Switch Mode

Toxin Bölüm 83

-

O günden sonra Kara İblis Kralı özel bir durum olmadığı sürece çalışmalarını buraya getiriyordu. Geçen sefer onu yatağıma yatırdığım ilk ve son seferdi. Geceleri kaleye dönmesi şartıyla, gün boyunca istediği gibi gelip gitmesine izin verdim.

Onun sayesinde artık her gün korumaları tarafından dalga geçilmek zorunda kalıyordum. Arada bir Unsa’dan çirkin bir kahkaha duyuyordum, ancak korumalara hızlı bir bakış attıktan sonra, sanki Kara İblis Kralın parmağı varmış gibi arkalarına bile bakmadan ortadan kayboluyorlardı. Bu görülmeye değer bir manzaraydı.

Kara İblis Kralı’nın ilgilenmesi gereken kendi işleri olduğu ve avlu zemini artık ayakkabı izleriyle kirlenmediği için daha fazla yakınmadım.

Bugün, korumalar Kral’ın doğrudan görevlisi olan doktoru eve getirdiler ama beklenilenin aksine tedavi gören bendim. Korumalar çatıda oturup odadaki sahneyi izlediler. Ak sakallı doktor kesilmiş beyaz boynuzuma baktı.

“Elinize kramp giriyor mu?” diye sordu.

“……Evet.”

“Baş dönmesi……. kusma ya da denge kaybı yaşadınız mı?”

“Baş dönmesi ara sıra oldu ve seğirme en kötüsüydü.”

Doktor yaşadığım semptomların uzun bir listesini sıraladı ve ben de gelişigüzel bir şekilde cevap verdim.

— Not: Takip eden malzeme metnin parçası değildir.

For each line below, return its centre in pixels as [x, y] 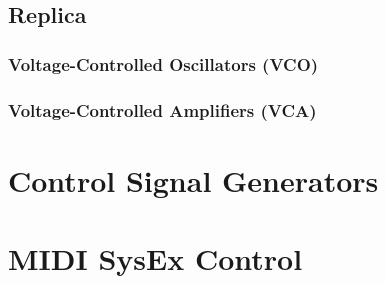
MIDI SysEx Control [155, 258]
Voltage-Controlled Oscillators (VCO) [163, 63]
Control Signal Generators [193, 179]
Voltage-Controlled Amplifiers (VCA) [162, 109]
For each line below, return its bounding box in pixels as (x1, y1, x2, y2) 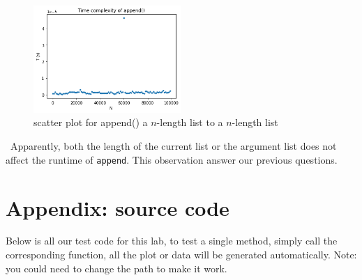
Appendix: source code (6, 193, 229, 221)
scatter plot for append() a (33, 115, 148, 130)
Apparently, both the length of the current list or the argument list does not (10, 139, 337, 153)
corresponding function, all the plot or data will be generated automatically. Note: (6, 247, 357, 262)
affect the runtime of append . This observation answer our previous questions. (6, 152, 338, 166)
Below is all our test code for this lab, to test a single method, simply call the (6, 233, 338, 248)
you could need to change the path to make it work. (6, 260, 227, 275)
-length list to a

“Ime’lerin Boynuzları bir ölüm kalım meselesi, bu yüzden yapabileceğiniz tek şey dikkatli olmak. Öfkelenmeye asla izin vermemelisiniz, ama vücudunuzu da ihmal etmemelisiniz ve kendinizi fikren de aşırı zorlamamalısınız.”

“Tamam.”

Yani aşırı öfke en tehlikelisi……. Kara İblis Kralı’nın daha önce bana böyle bir şey söyleyip söylemediğini merak ediyordum. Gözlerim ve kulaklarım doktorda olmasına rağmen yüz ifademi kontrol etmekte zorlanıyordum.

Arkamda belli bir açıyla oturuyordu ve uzun kolları iki yanımda, sanki beni arkamdan tutuyormuş gibi duruyordu.

Doktor ilgilenirken bana bakmaya, belime, omuzlarıma ve dudaklarıma dokunmaya devam etti ve ben buna dayanamadım. Ona ters ters bakıp kendimi çekmeye çalıştım ama kollarını tekrar bana doladı ve kapana kısıldım.

“Bu kişi çizim yapıyor.”

Ani kesinti herkesin dikkatini Kara İblis Kral’a çekti ama arkamı dönersem yüzünün orada olacağını bildiğimden dudaklarımı büzdüm. Parmaklarını sol koluma doladı ve doktor ile konuştu.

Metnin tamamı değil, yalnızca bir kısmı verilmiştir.